RECORDS SHOWN Start Marker
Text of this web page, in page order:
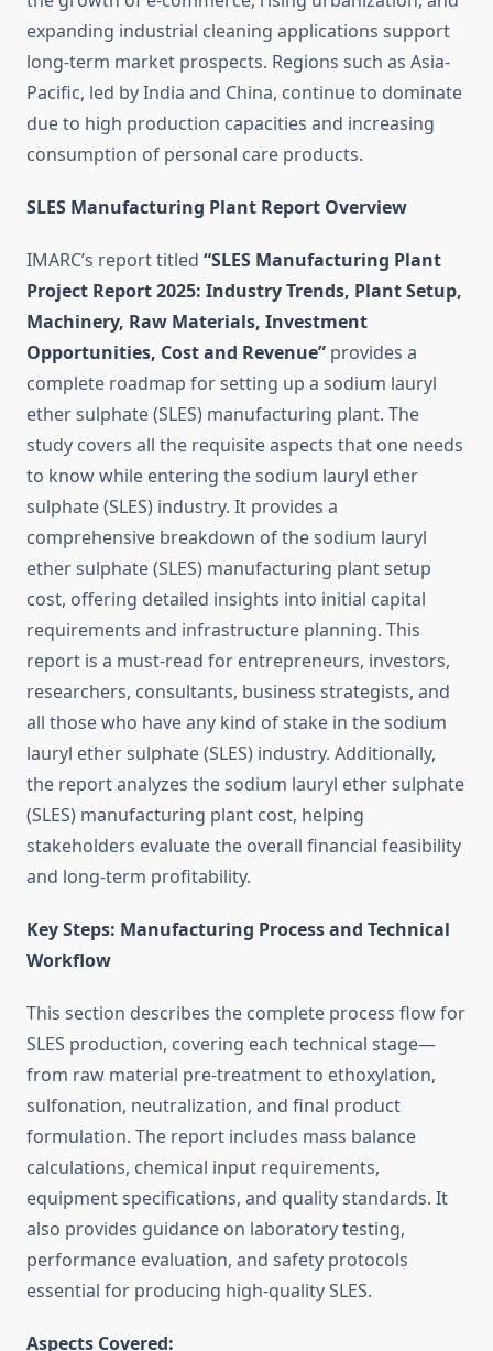
expanding industrial cleaning applications support
long-term market prospects. Regions such as Asia-
Pacific, led by India and China, continue to dominate
due to high production capacities and increasing
consumption of personal care products.
SLES Manufacturing Plant Report Overview
IMARC’s report titled “SLES Manufacturing Plant
Project Report 2025: Industry Trends, Plant Setup,
Machinery, Raw Materials, Investment
Opportunities, Cost and Revenue” provides a
complete roadmap for setting up a sodium lauryl
ether sulphate (SLES) manufacturing plant. The
study covers all the requisite aspects that one needs
to know while entering the sodium lauryl ether
sulphate (SLES) industry. It provides a
comprehensive breakdown of the sodium lauryl
ether sulphate (SLES) manufacturing plant setup
cost, offering detailed insights into initial capital
requirements and infrastructure planning. This
report is a must-read for entrepreneurs, investors,
researchers, consultants, business strategists, and
all those who have any kind of stake in the sodium
lauryl ether sulphate (SLES) industry. Additionally,
the report analyzes the sodium lauryl ether sulphate
(SLES) manufacturing plant cost, helping
stakeholders evaluate the overall financial feasibility
and long-term profitability.
Key Steps: Manufacturing Process and Technical
Workflow
This section describes the complete process flow for
SLES production, covering each technical stage—
from raw material pre-treatment to ethoxylation,
sulfonation, neutralization, and final product
formulation. The report includes mass balance
calculations, chemical input requirements,
equipment specifications, and quality standards. It
also provides guidance on laboratory testing,
performance evaluation, and safety protocols
essential for producing high-quality SLES.
Aspects Covered:
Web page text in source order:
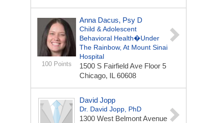
100 Points
Anna Dacus, Psy D
Child & Adolescent
Behavioral Health�Under
The Rainbow, At Mount Sinai
Hospital
1500 S Fairfield Ave Floor 5
Chicago, IL 60608
David Jopp
Dr. David Jopp, PhD
1300 West Belmont Avenue
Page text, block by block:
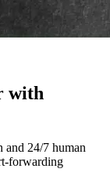
with
and 24/7 human
forwarding
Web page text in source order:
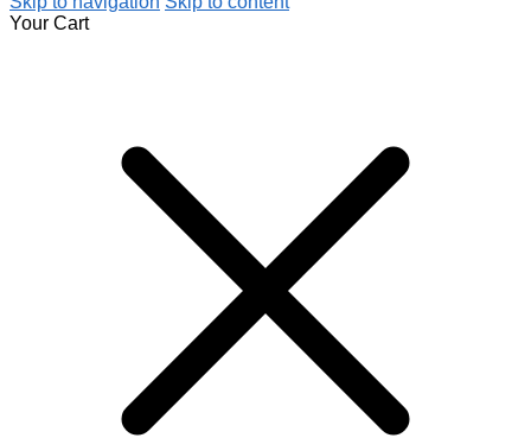
Your Cart
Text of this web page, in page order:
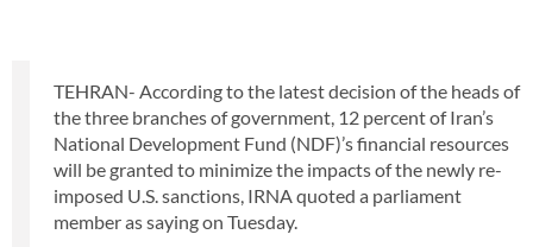
TEHRAN- According to the latest decision of the heads of
the three branches of government, 12 percent of Iran’s
National Development Fund (NDF)’s financial resources
will be granted to minimize the impacts of the newly re-
imposed U.S. sanctions, IRNA quoted a parliament
member as saying on Tuesday.
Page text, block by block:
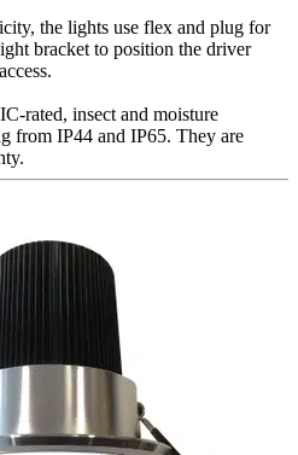
the lights use flex and plug for
bracket to position the driver
rated, insect and moisture
from IP44 and IP65. They are
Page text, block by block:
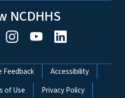
NCDHHS
Feedback
Accessibility
of Use
Privacy Policy
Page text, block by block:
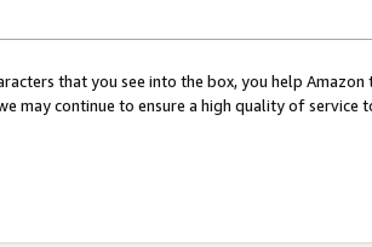
that you see into the box, you help
may continue to ensure a high quality of service
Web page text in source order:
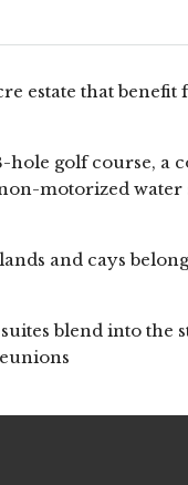
estate that
hole golf course, a
motorized
and cays
blend into the
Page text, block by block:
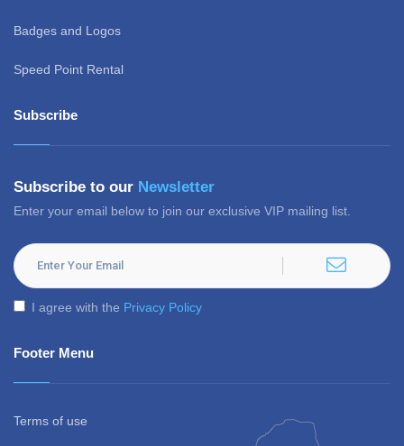
Badges and Logos
Speed Point Rental
Subscribe
Subscribe to our Newsletter
Enter your email below to join our exclusive VIP mailing list.
I agree with the Privacy Policy
Footer Menu
Terms of use
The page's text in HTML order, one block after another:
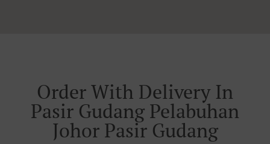
Order With Delivery In
Pasir Gudang Pelabuhan
Johor Pasir Gudang
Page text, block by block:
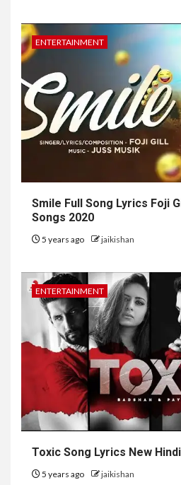
ENTERTAINMENT
Smile Full Song Lyrics Foji
Songs 2020
5 years ago jaikishan
ENTERTAINMENT
Toxic Song Lyrics New
5 years ago jaikishan
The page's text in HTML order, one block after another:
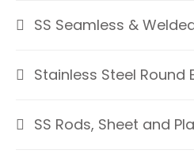
SS Seamless &
Stainless Steel Round
SS Rods, Sheet and
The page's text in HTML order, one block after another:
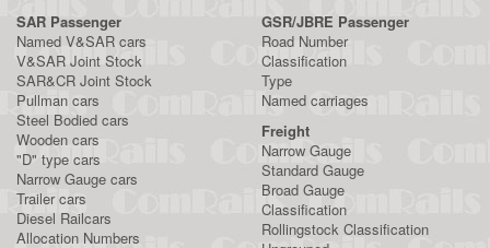
SAR Passenger
Named V&SAR cars
V&SAR Joint Stock
SAR&CR Joint Stock
Pullman cars
Steel Bodied cars
Wooden cars
"D" type cars
Narrow Gauge cars
Trailer cars
Diesel Railcars
Allocation Numbers
GSR/JBRE Passenger
Road Number
Classification
Type
Named carriages
Freight
Narrow Gauge
Standard Gauge
Broad Gauge
Classification
Rollingstock Classification
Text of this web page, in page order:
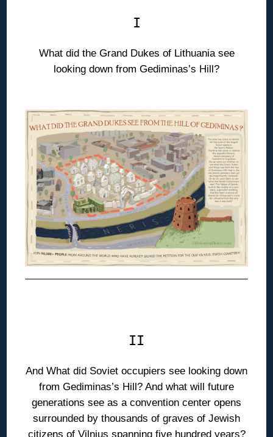
I
What did the Grand Dukes of Lithuania see
looking down from Gediminas’s Hill?
II
And What did Soviet occupiers see looking down
from Gediminas’s Hill? And what will future
generations see as a convention center opens
surrounded by thousands of graves of Jewish
citizens of Vilnius spanning five hundred years?
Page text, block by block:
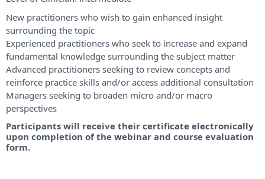
New practitioners who wish to gain enhanced insight
surrounding the topic
Experienced practitioners who seek to increase and expand
fundamental knowledge surrounding the subject matter
Advanced practitioners seeking to review concepts and
reinforce practice skills and/or access additional consultation
Managers seeking to broaden micro and/or macro
perspectives
Participants will receive their certificate electronically
upon completion of the webinar and course evaluation
form.
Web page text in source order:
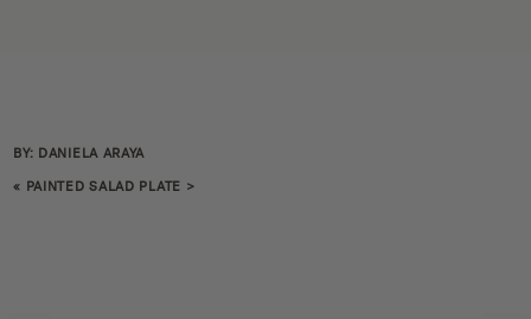
BY: DANIELA ARAYA
« PAINTED SALAD PLATE >
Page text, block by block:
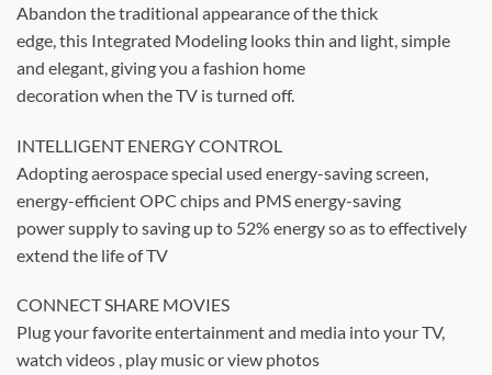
RECORDS SHOWN End Marker
### WHAT YOU WILL DO:
The result should be a verbatim copy of the data, free of pictures.

### RESULT OF THE TASK:
Text of this web page, in page order:
expanding industrial cleaning applications support
long-term market prospects. Regions such as Asia-
Pacific, led by India and China, continue to dominate
due to high production capacities and increasing
consumption of personal care products.
SLES Manufacturing Plant Report Overview
IMARC’s report titled “SLES Manufacturing Plant
Project Report 2025: Industry Trends, Plant Setup,
Machinery, Raw Materials, Investment
Opportunities, Cost and Revenue” provides a
complete roadmap for setting up a sodium lauryl
ether sulphate (SLES) manufacturing plant. The
study covers all the requisite aspects that one needs
to know while entering the sodium lauryl ether
sulphate (SLES) industry. It provides a
comprehensive breakdown of the sodium lauryl
ether sulphate (SLES) manufacturing plant setup
cost, offering detailed insights into initial capital
requirements and infrastructure planning. This
report is a must-read for entrepreneurs, investors,
researchers, consultants, business strategists, and
all those who have any kind of stake in the sodium
lauryl ether sulphate (SLES) industry. Additionally,
the report analyzes the sodium lauryl ether sulphate
(SLES) manufacturing plant cost, helping
stakeholders evaluate the overall financial feasibility
and long-term profitability.
Key Steps: Manufacturing Process and Technical
Workflow
This section describes the complete process flow for
SLES production, covering each technical stage—
from raw material pre-treatment to ethoxylation,
sulfonation, neutralization, and final product
formulation. The report includes mass balance
calculations, chemical input requirements,
equipment specifications, and quality standards. It
also provides guidance on laboratory testing,
performance evaluation, and safety protocols
essential for producing high-quality SLES.
Aspects Covered:
Web page text in source order:
100 Points
Anna Dacus, Psy D
Child & Adolescent
Behavioral Health�Under
The Rainbow, At Mount Sinai
Hospital
1500 S Fairfield Ave Floor 5
Chicago, IL 60608
David Jopp
Dr. David Jopp, PhD
1300 West Belmont Avenue
Page text, block by block:
with
and 24/7 human
forwarding
Web page text in source order:
Your Cart
Text of this web page, in page order:
TEHRAN- According to the latest decision of the heads of
the three branches of government, 12 percent of Iran’s
National Development Fund (NDF)’s financial resources
will be granted to minimize the impacts of the newly re-
imposed U.S. sanctions, IRNA quoted a parliament
member as saying on Tuesday.
Page text, block by block:
the lights use flex and plug for
bracket to position the driver
rated, insect and moisture
from IP44 and IP65. They are
Page text, block by block:
NCDHHS
Feedback
Accessibility
of Use
Privacy Policy
Page text, block by block:
that you see into the box, you help
may continue to ensure a high quality of service
Web page text in source order:
estate that
hole golf course, a
motorized
and cays
blend into the
Page text, block by block:
Badges and Logos
Speed Point Rental
Subscribe
Subscribe to our Newsletter
Enter your email below to join our exclusive VIP mailing list.
I agree with the Privacy Policy
Footer Menu
Terms of use
The page's text in HTML order, one block after another:
Order With Delivery In
Pasir Gudang Pelabuhan
Johor Pasir Gudang
Page text, block by block:
ENTERTAINMENT
Smile Full Song Lyrics Foji
Songs 2020
5 years ago jaikishan
ENTERTAINMENT
Toxic Song Lyrics New
5 years ago jaikishan
The page's text in HTML order, one block after another:
SS Seamless &
Stainless Steel Round
SS Rods, Sheet and
The page's text in HTML order, one block after another:
SAR Passenger
Named V&SAR cars
V&SAR Joint Stock
SAR&CR Joint Stock
Pullman cars
Steel Bodied cars
Wooden cars
"D" type cars
Narrow Gauge cars
Trailer cars
Diesel Railcars
Allocation Numbers
GSR/JBRE Passenger
Road Number
Classification
Type
Named carriages
Freight
Narrow Gauge
Standard Gauge
Broad Gauge
Classification
Rollingstock Classification
Text of this web page, in page order:
I
What did the Grand Dukes of Lithuania see
looking down from Gediminas’s Hill?
II
And What did Soviet occupiers see looking down
from Gediminas’s Hill? And what will future
generations see as a convention center opens
surrounded by thousands of graves of Jewish
citizens of Vilnius spanning five hundred years?
Page text, block by block:
New practitioners who wish to gain enhanced insight
surrounding the topic
Experienced practitioners who seek to increase and expand
fundamental knowledge surrounding the subject matter
Advanced practitioners seeking to review concepts and
reinforce practice skills and/or access additional consultation
Managers seeking to broaden micro and/or macro
perspectives
Participants will receive their certificate electronically
upon completion of the webinar and course evaluation
form.
Web page text in source order:
BY: DANIELA ARAYA
« PAINTED SALAD PLATE >
Page text, block by block:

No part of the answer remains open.